One way to think about this is that, as a data scientist, the choice you face is
almost never between good models and bad ones. but rather, between lazy and
energetic ones (later on, we'll also see that there are many different ways to
be lazy or energetic). The simple linear model we started out with is a
relatively lazy model: it has only one degree of freedom to play with, and if it
can't fit the data well with that one degree of variation, it doesn't care.
It'll just sigh and go back to the couch to watch TV.

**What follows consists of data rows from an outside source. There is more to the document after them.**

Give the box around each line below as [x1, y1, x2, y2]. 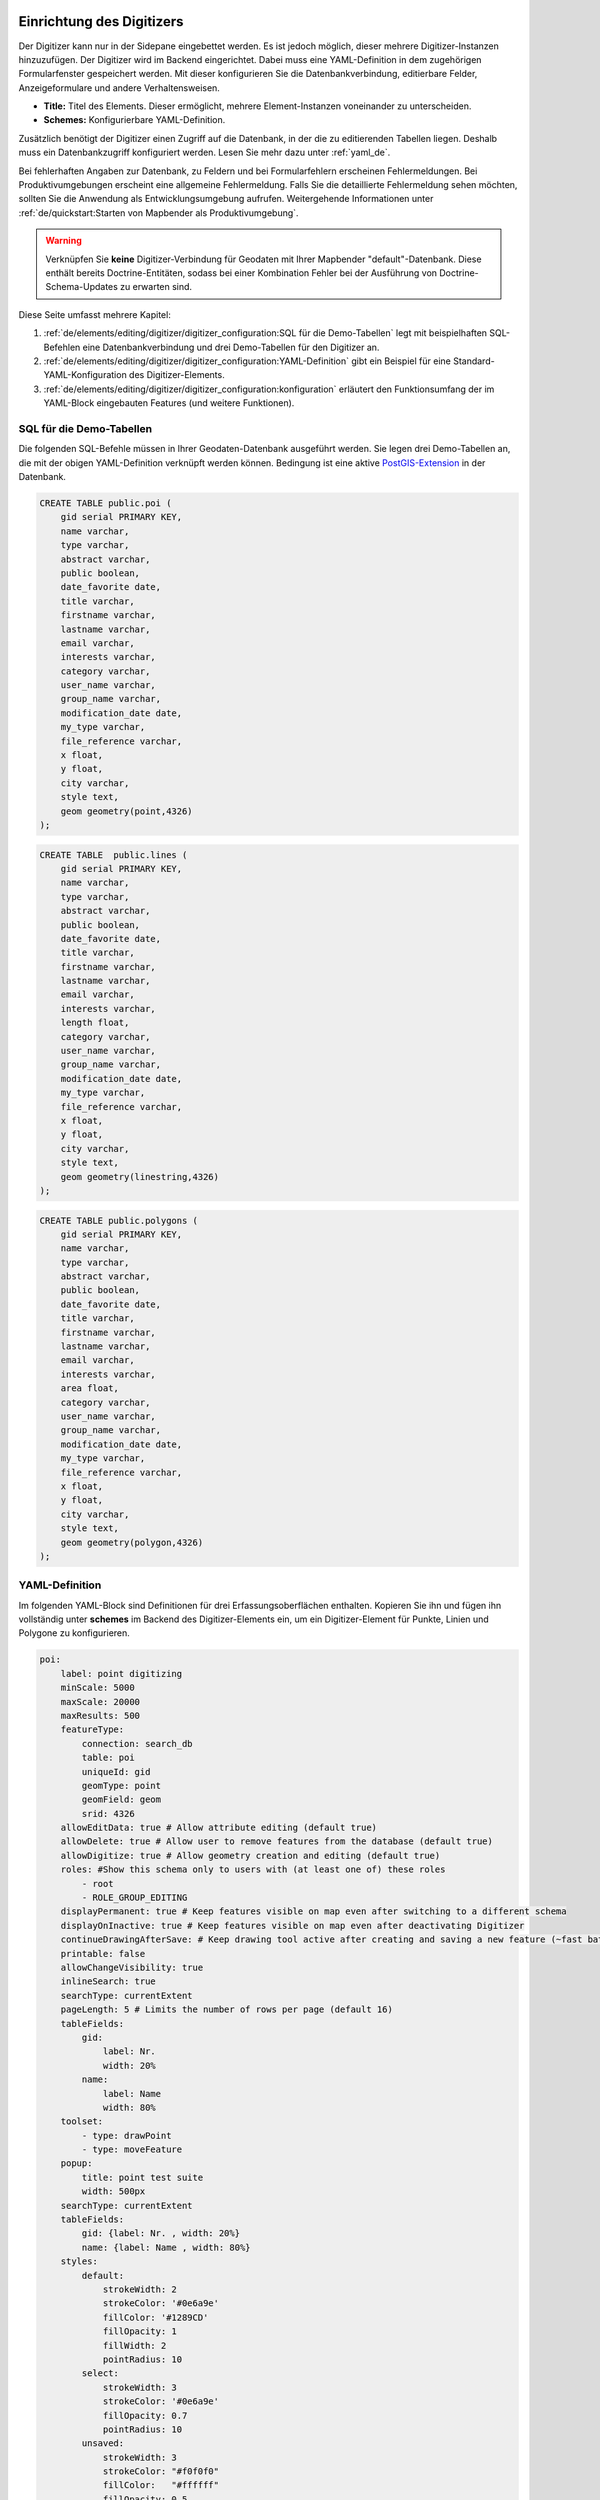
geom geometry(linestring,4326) [60, 1171, 220, 1182]
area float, [60, 1383, 120, 1394]
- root [81, 1878, 114, 1889]
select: [81, 2368, 120, 2379]
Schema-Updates [45, 281, 119, 293]
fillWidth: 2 [102, 2340, 167, 2351]
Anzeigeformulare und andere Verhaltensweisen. [18, 81, 220, 94]
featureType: [60, 1724, 125, 1735]
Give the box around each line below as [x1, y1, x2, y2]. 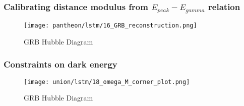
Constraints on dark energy [4, 57, 117, 70]
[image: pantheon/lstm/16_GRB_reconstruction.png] [24, 22, 197, 29]
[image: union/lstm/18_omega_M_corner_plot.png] [24, 78, 190, 85]
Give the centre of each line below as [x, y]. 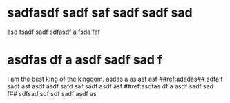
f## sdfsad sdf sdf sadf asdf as [52, 93]
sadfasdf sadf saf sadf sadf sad [100, 13]
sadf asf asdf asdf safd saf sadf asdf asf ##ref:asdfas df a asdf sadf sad [111, 86]
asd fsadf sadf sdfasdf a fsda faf [54, 32]
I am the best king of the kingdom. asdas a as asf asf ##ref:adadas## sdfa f [115, 79]
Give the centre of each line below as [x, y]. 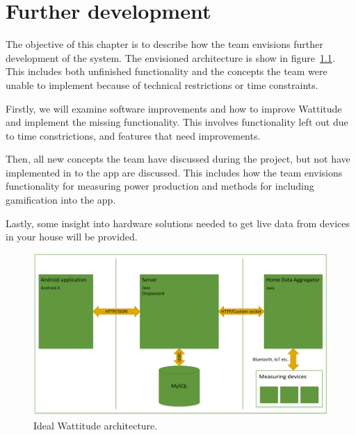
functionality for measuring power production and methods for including [160, 186]
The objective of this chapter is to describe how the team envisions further [164, 44]
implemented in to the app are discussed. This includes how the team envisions [174, 172]
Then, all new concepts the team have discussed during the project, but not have [178, 159]
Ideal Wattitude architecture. [96, 425]
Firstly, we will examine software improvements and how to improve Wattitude [174, 108]
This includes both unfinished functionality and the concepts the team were [167, 71]
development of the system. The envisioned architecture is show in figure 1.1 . [170, 57]
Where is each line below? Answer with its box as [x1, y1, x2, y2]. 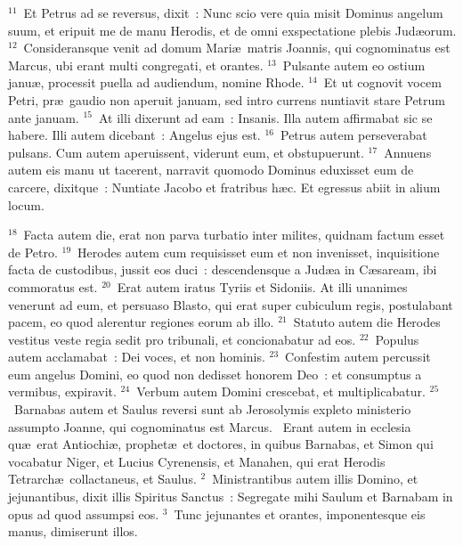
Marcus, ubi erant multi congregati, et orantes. [8, 55, 264, 74]
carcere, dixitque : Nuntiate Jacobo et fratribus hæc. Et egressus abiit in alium [8, 177, 441, 196]
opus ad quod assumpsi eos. [8, 504, 159, 523]
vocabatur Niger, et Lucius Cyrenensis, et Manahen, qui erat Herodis [8, 452, 386, 470]
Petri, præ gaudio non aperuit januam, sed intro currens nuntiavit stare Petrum [8, 90, 445, 109]
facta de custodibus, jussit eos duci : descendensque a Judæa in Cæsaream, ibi [8, 260, 437, 279]
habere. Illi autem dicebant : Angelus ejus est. [8, 126, 261, 144]
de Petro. [8, 242, 58, 261]
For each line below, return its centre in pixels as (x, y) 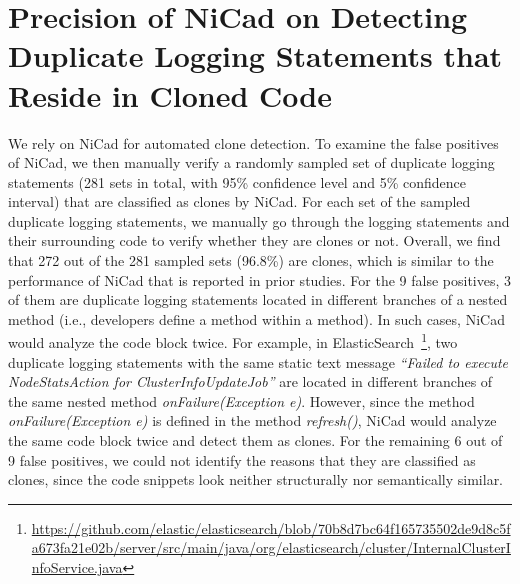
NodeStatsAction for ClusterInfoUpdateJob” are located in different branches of (250, 381)
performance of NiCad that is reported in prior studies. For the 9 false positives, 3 (260, 279)
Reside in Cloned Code (170, 94)
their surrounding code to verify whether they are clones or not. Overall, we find (254, 240)
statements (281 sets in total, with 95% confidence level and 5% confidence (237, 181)
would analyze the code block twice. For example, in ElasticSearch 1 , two (233, 341)
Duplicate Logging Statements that (255, 55)
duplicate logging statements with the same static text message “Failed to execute (258, 361)
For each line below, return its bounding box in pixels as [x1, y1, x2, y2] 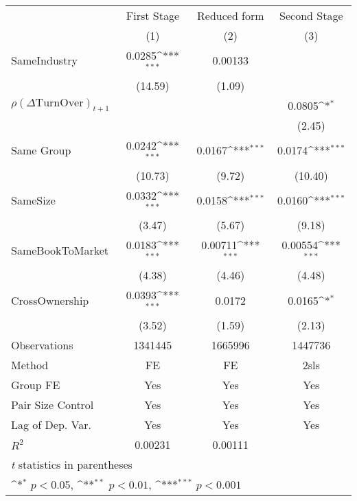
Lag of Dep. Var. [11, 416, 91, 432]
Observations [11, 336, 73, 353]
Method [11, 356, 49, 373]
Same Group [11, 142, 71, 159]
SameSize [11, 191, 56, 208]
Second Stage [279, 8, 343, 23]
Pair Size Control [11, 396, 94, 412]
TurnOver [35, 97, 84, 109]

The 10th-degree polynomial, by contrast, is hyperactive and prone to conspiracy
theories: it sees patterns everywhere, and if it has to go very far out of its
way to fit a data point that's giving it particular trouble, it'll happily do
that.
Getting it right in any given situation requires you to strike a balance between
these two extremes. Unfortunately, the precise point of optimality varies on a
case-by-case basis—so there is, as they say in machine learning, *no free
lunch*.
Later on, we'll connect the ideas of overfitting vs. underfitting (or,
relatedly, flexibility vs. stability) to another key concept -— the
*bias-variance tradeoff*. But for now, let's turn our attention to some of the
core methods machine learners use to diagnose and prevent overfitting.
### Additional resources
In case you are wondering whether overfitting actually happens in real research
you should read the paper "I tried a bunch of things: The dangers of unexpected
overfitting in classification of brain data" by Mahan Hosseini and colleagues
{cite}`Hosseini2020-uc`. It nicely demonstrates how easy it is to fall into the
trap of overfitting when doing data analysis on large complex datasets, and
offers some rigorous approaches to help mitigate this risk.